(Records contained in a dataset)
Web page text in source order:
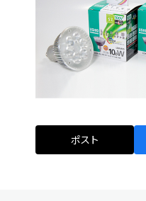
ポスト
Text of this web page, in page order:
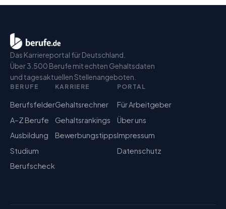
Das Karriereportal für Deutschland.
Über 3.500 Berufe mit echten Gehaltsdaten
und tagesaktuellen Stellenangeboten.
BERUFE
Berufsfelder
A–Z Berufe
Ausbildung
Studium
Berufscheck
KARRIERE
Gehaltsrechner
Gehaltsrankings
Bewerbungstipps
PORTAL
Für Arbeitgeber
Über uns
Impressum
Datenschutz
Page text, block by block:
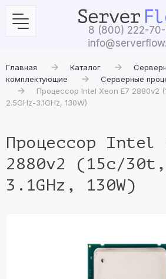
8 (800) 222-70-
Главная Каталог
комплектующие
Серверные
Процессор Intel Xeon E7 2880v2
2.5GHz-3.1GHz, 130W)
Процессор Intel
2880v2 (15c/
3.1GHz, 130W)
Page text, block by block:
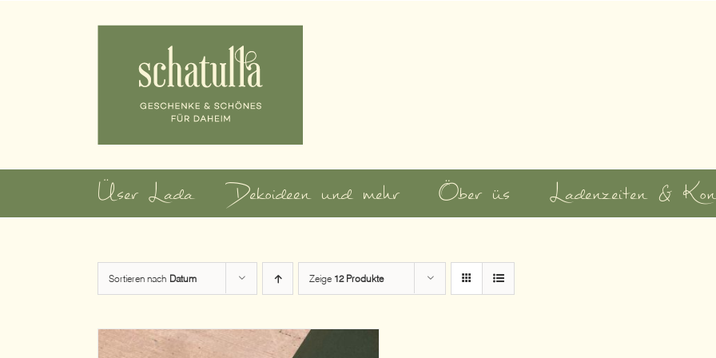
Üser Lada Dekoideen und mehr Öber üs Ladenzeiten &
Sortieren nach Datum Zeige 12 Produkte
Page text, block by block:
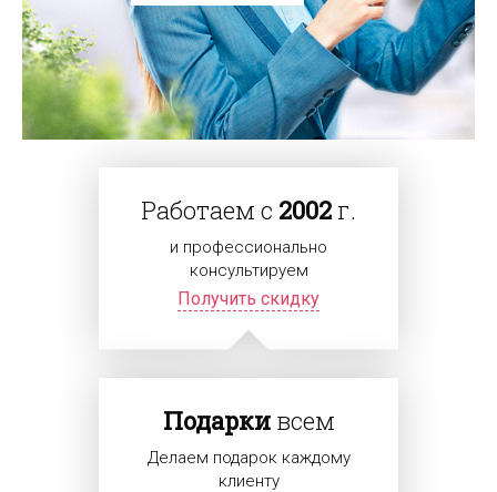
Работаем с 2002 г.
и профессионально
консультируем
Получить скидку
Подаркивсем
Делаем подарок каждому
клиенту
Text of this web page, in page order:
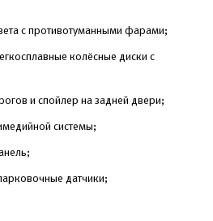
с противотуманными фарами;
колёсные диски с
и спойлер на задней двери;
системы;
датчики;
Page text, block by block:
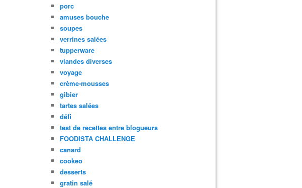
porc
amuses bouche
soupes
verrines salées
tupperware
viandes diverses
voyage
crème-mousses
gibier
tartes salées
défi
test de recettes entre blogueurs
FOODISTA CHALLENGE
canard
cookeo
desserts
gratin salé
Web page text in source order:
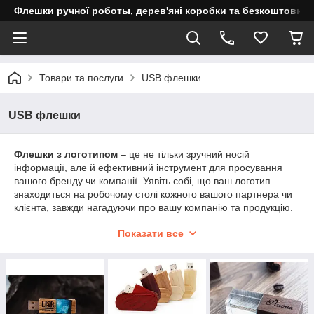
Флешки ручної роботы, дерев'яні коробки та безкоштовне
Товари та послуги USB флешки
USB флешки
Флешки з логотипом – це не тільки зручний носій
інформації, але й ефективний інструмент для просування
вашого бренду чи компанії. Уявіть собі, що ваш логотип
знаходиться на робочому столі кожного вашого партнера чи
клієнта, завжди нагадуючи про вашу компанію та продукцію.
типами нанесення логотипу, у тому числі гравіюванням. Наші
матеріал, який підійде під вашу компанію та бюджет.
Крім того, ми пропонуємоперсоналізовані флешки, які
стануть чудовим подарунком для ваших співробітників та
Показати все
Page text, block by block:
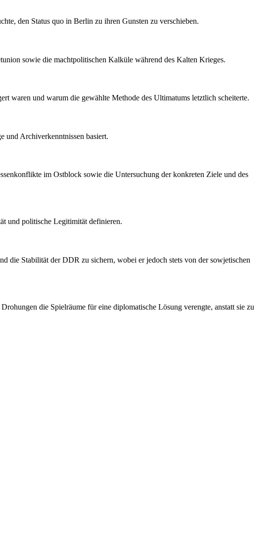
den Status quo in Berlin zu ihren Gunsten zu verschieben.
sowie die machtpolitischen Kalküle während des Kalten Krieges.
waren und warum die gewählte Methode des Ultimatums letztlich scheiterte.
und Archiverkenntnissen basiert.
im Ostblock sowie die Untersuchung der konkreten Ziele und des
und politische Legitimität definieren.
die Stabilität der DDR zu sichern, wobei er jedoch stets von der sowjetischen
die Spielräume für eine diplomatische Lösung verengte, anstatt sie zu
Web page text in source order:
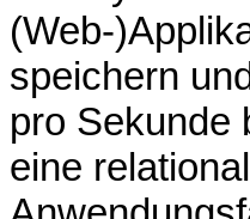
(Web-
speichern
pro Sekunde
eine
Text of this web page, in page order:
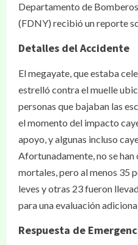
Departamento de
(FDNY) recibió un reporte
Detalles del Accidente
El megayate, que estaba
estrelló contra el muelle
personas que bajaban las
el momento del impacto
apoyo, y algunas incluso
Afortunadamente, no se
mortales, pero al menos 35
leves y otras 23 fueron
para una evaluación
Respuesta de
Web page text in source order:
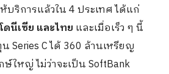
บริการแล้วใน 4 ประเทศ ได้แก่
ดนีเซีย และไทย และเมื่อเร็ว ๆ นี้
Series C ได้ 360 ล้านเหรียญ
ใหญ่ ไม่ว่าจะเป็นSoftBank
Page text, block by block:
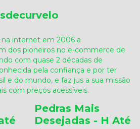
na internet em 2006 a
dos pioneiros no e-commerce de
com quase 2 décadas de
pela confiança e por ter
e do mundo, e faz jus a sua missão
com preços acessíveis.
Pedras Mais
Desejadas - H Até
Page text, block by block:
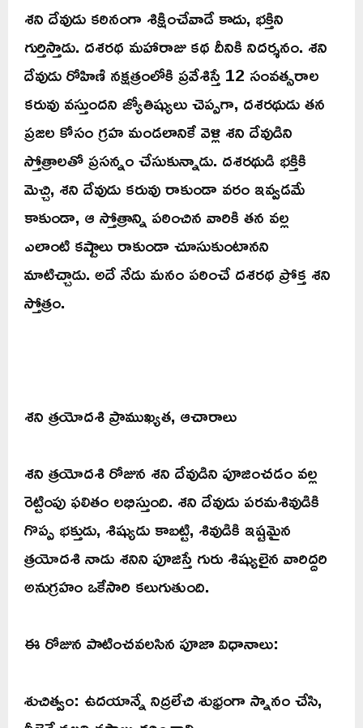
శని దేవుడు కఠినంగా శిక్షించేవాడే కాదు, భక్తిని
గుర్తిస్తాడు. దశరథ మహారాజు కథ దీనికి నిదర్శనం. శని
దేవుడు రోహిణి నక్షత్రంలోకి ప్రవేశిస్తే 12 సంవత్సరాల
కరువు వస్తుందని జ్యోతిష్యులు చెప్పగా, దశరథుడు తన
ప్రజల కోసం గ్రహ మండలానికే వెళ్లి శని దేవుడిని
స్తోత్రాలతో ప్రసన్నం చేసుకున్నాడు. దశరథుడి భక్తికి
మెచ్చి, శని దేవుడు కరువు రాకుండా వరం ఇవ్వడమే
కాకుండా, ఆ స్తోత్రాన్ని పఠించిన వారికి తన వల్ల
ఎలాంటి కష్టాలు రాకుండా చూసుకుంటానని
మాటిచ్చాడు. అదే నేడు మనం పఠించే దశరథ ప్రోక్త శని
స్తోత్రం.
శని త్రయోదశి ప్రాముఖ్యత, ఆచారాలు
శని త్రయోదశి రోజున శని దేవుడిని పూజించడం వల్ల
రెట్టింపు ఫలితం లభిస్తుంది. శని దేవుడు పరమశివుడికి
గొప్ప భక్తుడు, శిష్యుడు కాబట్టి, శివుడికి ఇష్టమైన
త్రయోదశి నాడు శనిని పూజిస్తే గురు శిష్యులైన వారిద్దరి
అనుగ్రహం ఒకేసారి కలుగుతుంది.
ఈ రోజున పాటించవలసిన పూజా విధానాలు:
శుచిత్వం: ఉదయాన్నే నిద్రలేచి శుభ్రంగా స్నానం చేసి,
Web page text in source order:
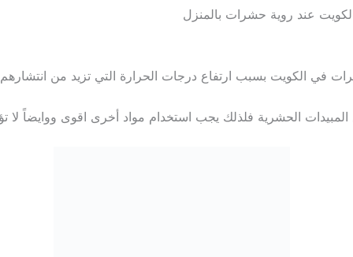
عند روية حشرات بالمنزل
في الكويت بسبب ارتفاع درجات الحرارة التي تزيد من
الحشرية فلذلك يجب استخدام مواد أخرى اقوى ووايضاً لا
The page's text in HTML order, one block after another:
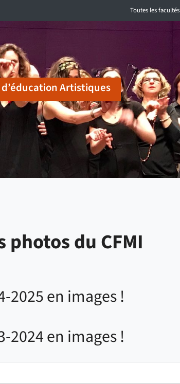
Toutes les facultés
Artistiques
photos du CFMI
2025 en images !
2024 en images !
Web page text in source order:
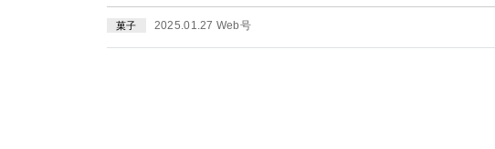
菓子 2025.01.27 Web号
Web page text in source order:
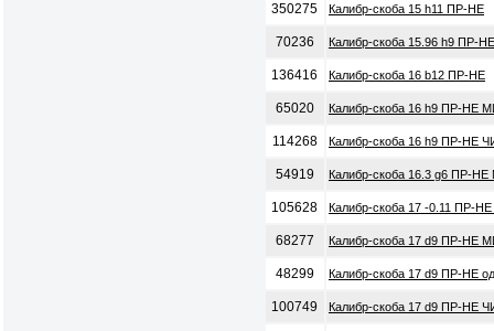
350275 Калибр-скоба 15 h11 ПР-НЕ
70236 Калибр-скоба 15.96 h9 ПР-
136416 Калибр-скоба 16 b12 ПР-НЕ
65020 Калибр-скоба 16 h9 ПР-НЕ
114268 Калибр-скоба 16 h9 ПР-НЕ
54919 Калибр-скоба 16.3 g6 ПР-
105628 Калибр-скоба 17 -0.11 ПР-
68277 Калибр-скоба 17 d9 ПР-НЕ
48299 Калибр-скоба 17 d9 ПР-НЕ
100749 Калибр-скоба 17 d9 ПР-НЕ
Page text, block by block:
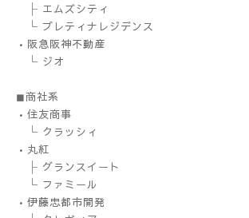
├ エムズシティ
└ プレティナレジデンス
•阪急阪神不動産
└ ジオ
◼︎商社系
•住友商事
└ クラッシィ
•丸紅
├ グランスイート
└ ファミール
•伊藤忠都市開発
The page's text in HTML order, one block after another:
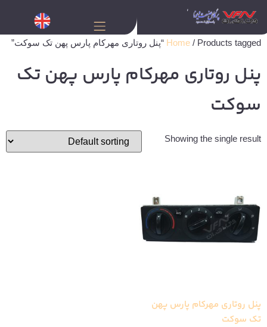
Home / Products tagged “پنل روتاری مهرکام پارس پهن تک سوکت”
پنل روتاری مهرکام پارس پهن تک
سوکت
Showing the single result
پنل روتاری مهرکام پارس پهن
تک سوکت
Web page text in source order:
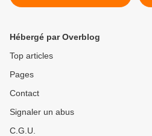
dindon de la farce !
Hébergé par Overblog
Top articles
Pages
Contact
Signaler un abus
C.G.U.

- **TASK TO COMPLETE**
Across the entries, tally every line that contains the word "Intel" and report the sum by itself.

- **RESULT OF THIS TASK**
2